Within Amplitude Experiment, the Experiment Analysis view is where you’ll find the details of your experiment. Visible on the Analysis card under the Analyze tab, it gives you a convenient way to quickly take in the most important, high-level statistical measurements that help you determine whether your experiment was a success.
In this article, we will briefly describe what each of the columns in this table means, and how they relate to your experiment.
The first two columns, Metric name and Variant, are straightforward. The first contains the names of the metrics included at the beginning of the experiment. The top metric is the primary metric; all other metrics are secondary metrics. The second contains the names of the variants in the experiment. This includes the control and all treatments.
NOTE: Click on a metric's name to view updated confidence interval over time and experiment visualization charts, as well as the bar chart or funnel for that metric.
Significance is the likelihood that the performance displayed for each test variant is actually different from zero, and is not due to random fluctuations in the data. The higher this value is, the more confident you can be in your results. More formally, this can be described as 1 - p-value.
Relative performance is the percent change in performance of the control that would be needed to match the given variant’s performance.

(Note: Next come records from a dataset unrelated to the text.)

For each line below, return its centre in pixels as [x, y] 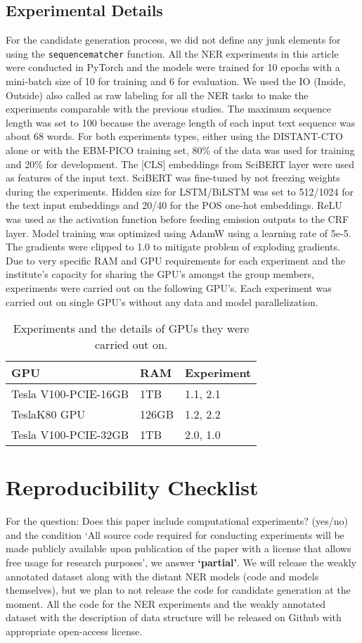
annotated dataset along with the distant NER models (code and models [162, 576]
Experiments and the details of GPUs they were [131, 329]
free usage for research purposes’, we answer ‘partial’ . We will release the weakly [181, 562]
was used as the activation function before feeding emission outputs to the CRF [177, 218]
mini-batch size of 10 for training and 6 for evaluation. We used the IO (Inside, [176, 81]
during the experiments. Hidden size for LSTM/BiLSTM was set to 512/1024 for [180, 191]
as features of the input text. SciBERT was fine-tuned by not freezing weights [173, 178]
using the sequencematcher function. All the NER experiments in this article [172, 53]
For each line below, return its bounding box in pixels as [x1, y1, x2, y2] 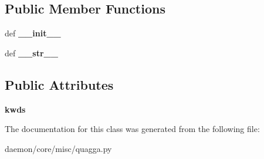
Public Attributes [5, 75, 114, 93]
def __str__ [5, 46, 58, 59]
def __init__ [5, 27, 61, 39]
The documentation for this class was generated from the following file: [5, 123, 260, 135]
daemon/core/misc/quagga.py [5, 142, 112, 154]
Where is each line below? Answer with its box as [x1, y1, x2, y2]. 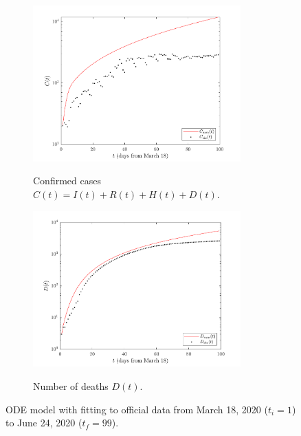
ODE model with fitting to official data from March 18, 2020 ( [5, 402, 268, 416]
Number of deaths [33, 378, 109, 393]
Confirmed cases [33, 173, 101, 188]
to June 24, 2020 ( [5, 415, 82, 430]

In other words, it measures the difference between how the variant performed and how the control performed. (In other products, this is often called relative lift.) You can cross-check this value by expanding a single metric’s section and then dividing the absolute lift for a variant by the absolute value of the control for that metric. (The absolute lift is the value in parentheses in the Absolute Performance column.)
The specific meaning of the absolute value column depends on the metric type. For unique conversions, the value here will be expressed as a percentage, indicating the percentage of users (over the total number of exposed users) who converted for each variant.
NOTE: If you want to look at segments of users, from the Analyze tab click Open in Analytics, then add a where clause by clicking on Select property... . This will allow you to review results by a specific group of users.
Otherwise, the value indicates the aggregate (total events, sum of property value, average of property value) per exposed user. The denominator used here is the total number of exposures. For example, 10 total events / 4 exposures = on average, an exposed user had 2.5 conversion events.
The confidence interval column displays the confidence interval (the probability that a parameter will fall between a pair of values) of the difference between treatment and control. Mathematically, it can be expressed as
diff = metric_value(treatment) - metric_value(control).
You can understand this as a range of values that includes the parameter you’re trying to measure, which in this case is the difference in the means between the variant and the control. This is not a probability. Instead, you can interpret it this way: If we conduct this experiment 100 times and have our confidence level set at 95, we’d expect the true value of the parameter to fall within this range at least 95 times.
The confidence interval shown reveals characteristics about what the experiment has observed thus far:
- Confidence Interval contains 0: There’s not enough evidence to indicate there’s a difference between control and treatment.
- Confidence Interval greater than 0: The interval (upper and lower confidence bounds) is greater than zero. Amplitude Experiment has accumulated enough observations to reach statistical significance, and you can conclude that the variant has a positive effect compared to control—for example, if you are looking at lift, a variant with a confidence interval greater than zero can be expected to perform better than the control.
- Confidence Interval less than 0: Amplitude Experiment has accumulated enough observations to reach statistical significance, and you can conclude that the variant has a negative effect compared to control. If, as in the last example, you are looking at lift, a variant with a confidence interval less than zero can be expected to perform worse than the control.
If you have multiple variants, select the one you want to view in the confidence interval chart from the drop-down above the chart.